Hannye finds it mysterious that “a reply was made to a binary code sent out in 1974. The crop circle was in the same format as the one we sent out.” Yet this mystery is easily explained if, as all evidence suggests, the crop message was created by humans. Creating a short binary code message doesn’t take a scientist or an extraterrestrial intelligence. If a handful of hoaxers is going to create a crop circle message near a radio telescope that might believably come from aliens, they’re very likely to use the same “language” that was famously used to send a message into space years earlier. Of course in theory any extraterrestrials trying to contact us could have used any Earth language or dialect, from English to Esperanto to Welsh. But using a binary code—and conspicuously in the same form we sent out—was an obvious choice, being both scientific and conforming to crop circle believers’ expectations.

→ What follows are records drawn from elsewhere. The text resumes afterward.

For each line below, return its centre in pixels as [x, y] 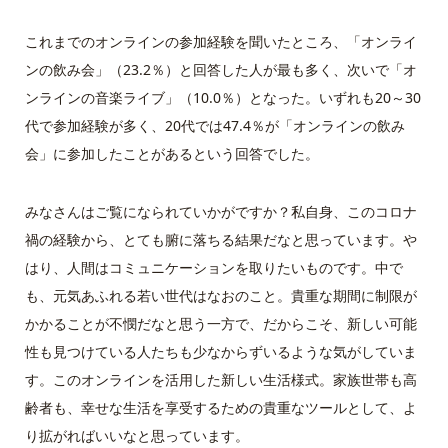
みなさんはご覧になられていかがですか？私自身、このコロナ [220, 211]
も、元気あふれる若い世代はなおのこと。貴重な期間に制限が [220, 295]
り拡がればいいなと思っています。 [136, 435]
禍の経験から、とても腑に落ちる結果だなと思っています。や [220, 239]
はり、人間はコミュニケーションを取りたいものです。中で [213, 267]
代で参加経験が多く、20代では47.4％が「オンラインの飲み [214, 125]
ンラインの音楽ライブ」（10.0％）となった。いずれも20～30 [222, 97]
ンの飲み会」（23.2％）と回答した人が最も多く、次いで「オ [220, 69]
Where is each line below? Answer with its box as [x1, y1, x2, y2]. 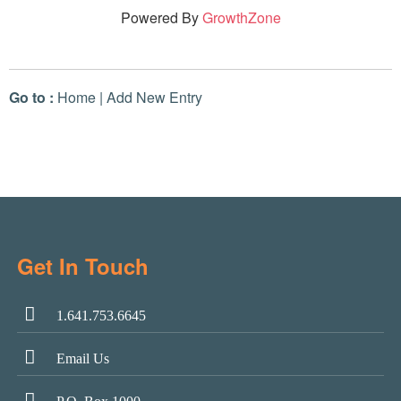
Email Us [55, 350, 109, 366]
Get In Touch [16, 250, 149, 281]
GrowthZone [201, 6, 281, 28]
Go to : [9, 86, 54, 107]
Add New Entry [107, 86, 202, 107]
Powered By [120, 6, 202, 28]
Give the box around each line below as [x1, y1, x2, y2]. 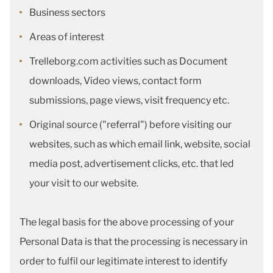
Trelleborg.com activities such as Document [29, 55, 227, 67]
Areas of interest [29, 31, 106, 43]
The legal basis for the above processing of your [19, 216, 234, 228]
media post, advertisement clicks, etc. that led [29, 158, 234, 169]
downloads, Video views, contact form [29, 75, 202, 87]
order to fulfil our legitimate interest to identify [19, 255, 227, 267]
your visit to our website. [29, 177, 138, 189]
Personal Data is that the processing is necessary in [19, 236, 247, 247]
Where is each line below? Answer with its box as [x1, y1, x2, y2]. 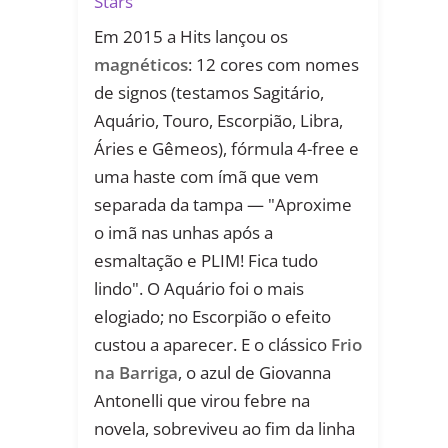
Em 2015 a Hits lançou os [94, 24, 288, 48]
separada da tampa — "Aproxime [94, 192, 352, 216]
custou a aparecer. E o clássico [94, 332, 331, 356]
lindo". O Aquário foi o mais [94, 276, 304, 300]
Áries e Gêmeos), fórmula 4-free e [94, 136, 359, 160]
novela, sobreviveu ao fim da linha [94, 416, 355, 440]
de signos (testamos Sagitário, [94, 80, 324, 104]
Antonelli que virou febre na [94, 388, 310, 412]
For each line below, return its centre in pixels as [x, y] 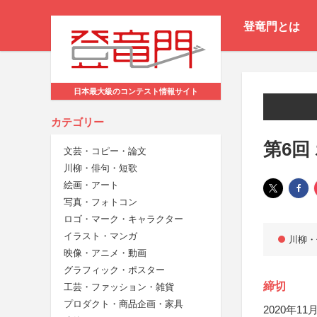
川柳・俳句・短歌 [100, 168]
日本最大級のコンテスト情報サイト [136, 92]
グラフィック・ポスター [114, 270]
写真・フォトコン [100, 202]
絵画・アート [91, 185]
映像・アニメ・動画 [105, 253]
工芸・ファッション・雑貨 [119, 287]
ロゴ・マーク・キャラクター [123, 219]
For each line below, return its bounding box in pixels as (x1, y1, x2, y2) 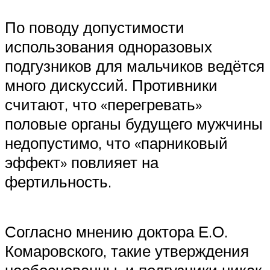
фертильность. (5, 172, 111, 192)
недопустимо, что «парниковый (5, 133, 228, 153)
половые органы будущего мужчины (5, 114, 263, 134)
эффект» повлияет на (5, 152, 159, 172)
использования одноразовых (5, 37, 212, 57)
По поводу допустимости (5, 17, 184, 37)
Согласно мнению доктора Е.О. (5, 222, 228, 242)
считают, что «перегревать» (5, 95, 202, 115)

Many crop circle believers and skeptics have dismissed these two designs as preposterous. Bill Hamilton, executive director of Skywatch International, Inc., noted that “The fact that the Chilbolton radio telescope is nearby is an indication that someone in that area was knowledgable about the Arecibo signal and could have contributed information to the (human) circle makers to construct this elaborate hoax to entertain us. . . . If this is an elaborate hoax, think of how humans will go to such incredible lengths to fool other humans” (Hamilton 2001).
But by far the most damning internal evidence against this crop circle’s authenticity is the pseudo-biblical “alien” message itself: “Beware the bearers of false gifts and their broken promises. . . .” Of all the information that an extraterrestrial intelligence might choose to provide to humanity—ranging from how to contact them to engineering secrets of faster-than-light travel—these aliens chose to impart intentionally cryptic messages about false gifts, broken promises, believing in good, and hope for mankind. These ambiguous, faintly reassuring notes are classic examples of messages from pop culture alien “space brothers” that have allegedly contacted humans for decades (for more on this see Lewis 2000 and Bullard 2010).
In sum, all the information about these crop circles indicates a clear human origin. If aliens did indeed create these crop designs, they seem to have done everything in their power to make their work indistinguishable from human hoaxing.
References
Alexander, Steve, and Karen Alexander. 2006. Crop Circles: Signs, Wonders, and Mysteries. Edison, New Jersey: Chartwell Books.
Bullard, Thomas. 2010. The Myth and Mystery of UFOs. Lawrence, Kansas: The University Press of Kansas.
Christopher, Kevin. 2002. CSICOP Field Investigations: 2002 crop circle experiments. Skeptical Briefs (September): 3–5.
Crop Circles Research Foundation. 2012. Communication with extraterrestrials has occurred: The Arecibo message and the Chilbolton reply. December 8. Online at http://cropcirclesresearchfoundation.org/communication-with-extraterrestrials-has-occurred-the-arecibo-message-and-the-chilbolton-reply.
Hamilton, Bill. 2001. Answer to ‘Arecibo’ crop circle: A clever hoax? Online at http://www.rense.com/general13/arc.htm.
Lewis, James. 2000. UFOs and Popular Culture: An Encyclopedia of Contemporary Myth. Oxford, England: ABC-CLIO.
Nickell, Joe. 2004. Crop circle capers. Skeptical Briefs (March): 9–10.
Radford, Benjamin. 2010. Scientific Paranormal Investigation: How to Solve Unexplained Mysteries. Corrales, New Mexico: Rhombus Publishing.